■ WORK ITEM ■
Copy the records below exactly, but leave out any picture they contain.

■ AVAILABLE DATA ■
*-*-*

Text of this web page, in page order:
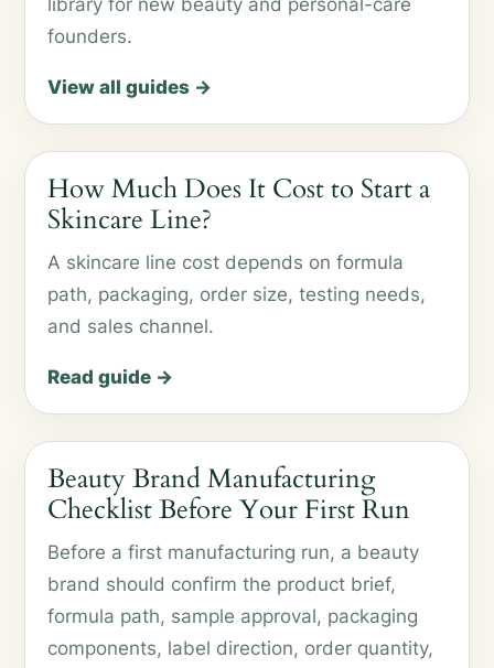
library for new beauty and personal-care
founders.
View all guides →
How Much Does It Cost to Start a
Skincare Line?
A skincare line cost depends on formula
path, packaging, order size, testing needs,
and sales channel.
Read guide →
Beauty Brand Manufacturing
Checklist Before Your First Run
Before a first manufacturing run, a beauty
brand should confirm the product brief,
formula path, sample approval, packaging
components, label direction, order quantity,

*-*-*

■ RESPONSE BELOW ■
Text of this web page, in page order:
library for new beauty and personal-care
founders.
View all guides →
How Much Does It Cost to Start a
Skincare Line?
A skincare line cost depends on formula
path, packaging, order size, testing needs,
and sales channel.
Read guide →
Beauty Brand Manufacturing
Checklist Before Your First Run
Before a first manufacturing run, a beauty
brand should confirm the product brief,
formula path, sample approval, packaging
components, label direction, order quantity,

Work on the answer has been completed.